Giving Yourself A Chance
Saving money doesn’t just have to be about buying your independence from work decades into the future. It can also be about giving yourself the ability to take some risks in the present because you have a financial backstop.
Capital Thinking • Issue #738 • View online
I watched Dazed and Confused more than any other movie during my college years. It’s an all-time favorite.
The movie perfectly captures every different level of the high school experience, has some iconic lines, some memorable characters and is just so rewatchable.
And one of the main reasons this movie exists is because of some wise personal finance decisions from writer-director Richard Linklater.
How Personal Finance Helped Launch Dazed and Confused
Ben Carlson | A Wealth of Common Sense:
Linklater dropped out of college after two years to figure out what he wanted to do with his life.
While he was figuring it out he needed some money so he worked for an oil rig in the Gulf of Mexico off the coast of Texas.
After losing this job and being rejected my multiple film schools, Linklater realized becoming self-taught on the movie industry was his only option.

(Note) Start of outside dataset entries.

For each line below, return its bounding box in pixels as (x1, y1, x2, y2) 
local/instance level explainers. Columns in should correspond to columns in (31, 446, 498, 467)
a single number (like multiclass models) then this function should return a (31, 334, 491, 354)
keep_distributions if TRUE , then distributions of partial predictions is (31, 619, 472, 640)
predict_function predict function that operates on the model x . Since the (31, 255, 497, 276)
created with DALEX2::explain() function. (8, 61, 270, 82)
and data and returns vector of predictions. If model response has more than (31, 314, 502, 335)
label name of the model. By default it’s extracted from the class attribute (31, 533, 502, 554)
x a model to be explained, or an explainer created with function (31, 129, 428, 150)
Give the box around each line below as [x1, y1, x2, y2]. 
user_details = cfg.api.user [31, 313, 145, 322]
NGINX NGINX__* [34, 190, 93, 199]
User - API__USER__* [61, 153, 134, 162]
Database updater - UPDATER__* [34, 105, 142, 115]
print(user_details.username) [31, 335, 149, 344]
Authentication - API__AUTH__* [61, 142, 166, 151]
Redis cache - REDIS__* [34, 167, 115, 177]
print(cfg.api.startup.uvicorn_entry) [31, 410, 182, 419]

Linklater didn’t do a whole lot while working on the oil rig so he was able to save up $18,000.
A combination of that savings, some unemployment checks and a frugal lifestyle allowed Linklater to teach himself about the movie business from ages 23 to 27.

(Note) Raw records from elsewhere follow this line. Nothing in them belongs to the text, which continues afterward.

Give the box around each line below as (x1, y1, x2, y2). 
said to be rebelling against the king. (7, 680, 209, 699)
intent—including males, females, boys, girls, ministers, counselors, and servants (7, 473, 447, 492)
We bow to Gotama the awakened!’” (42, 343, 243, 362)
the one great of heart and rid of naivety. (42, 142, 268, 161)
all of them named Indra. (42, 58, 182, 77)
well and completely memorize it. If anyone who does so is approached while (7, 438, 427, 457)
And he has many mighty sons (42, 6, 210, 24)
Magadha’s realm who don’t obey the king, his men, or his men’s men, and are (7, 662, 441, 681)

He tracked all of his expenses mercilessly and lived on $300 a month in Austin, TX when it was still a relatively inexpensive place to live.

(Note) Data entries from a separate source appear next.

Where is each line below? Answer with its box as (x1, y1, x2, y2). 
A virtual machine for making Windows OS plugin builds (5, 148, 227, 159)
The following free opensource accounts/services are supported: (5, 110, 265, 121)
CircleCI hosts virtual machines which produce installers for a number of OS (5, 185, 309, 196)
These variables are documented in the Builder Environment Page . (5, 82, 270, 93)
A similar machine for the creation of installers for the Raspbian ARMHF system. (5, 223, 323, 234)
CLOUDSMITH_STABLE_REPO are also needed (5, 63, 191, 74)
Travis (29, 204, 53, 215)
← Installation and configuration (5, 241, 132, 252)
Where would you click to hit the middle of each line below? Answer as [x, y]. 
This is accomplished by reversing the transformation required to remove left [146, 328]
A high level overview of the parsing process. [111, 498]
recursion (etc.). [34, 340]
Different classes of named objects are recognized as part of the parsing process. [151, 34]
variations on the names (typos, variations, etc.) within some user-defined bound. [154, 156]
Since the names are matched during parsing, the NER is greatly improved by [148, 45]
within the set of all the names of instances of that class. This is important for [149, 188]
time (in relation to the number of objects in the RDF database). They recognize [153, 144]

Befriending the manager at a local movie theater allowed him to watch up to 500 movies a year, taking notes on all of them. Watching movies became his full-time job.
Linklater and his friends in Austin began experimenting by shooting Super 8 films, eventually creating his first movie Slackers, which was an indie hit.
Slackers was so well-received Linklater finally got his big break to do a studio movie.
He wrote Dazed and Confused about his own high school experience and directed the movie at the ripe age of 31. The movie is now a cult classic.
In the new oral history of Dazed and Confused, Alright, Alright, Alright, Melissa Maerz asked Linklater what his life was like during this time.
Linklater explained:
Now, the bigger question was how I could survive. My trick was to not live like I had $18,000. I had a room in this house in West Campus that was $150 a month, all bills paid. I had a shitty car. And I was like, outside of film stock and processing, I’m going to live on $300 a month, total, for everything. My friends in Austin were like, “Wait a second. You don’t work. You’re not in school. Are you a trust fund kid?” I’m like, “No, I have a savings account.”
This section of the book was like hitting the lottery for things Ben likes to read about. One of my all-time favorite directors discussing one of my all-time favorite movies and there were even personal finance lessons!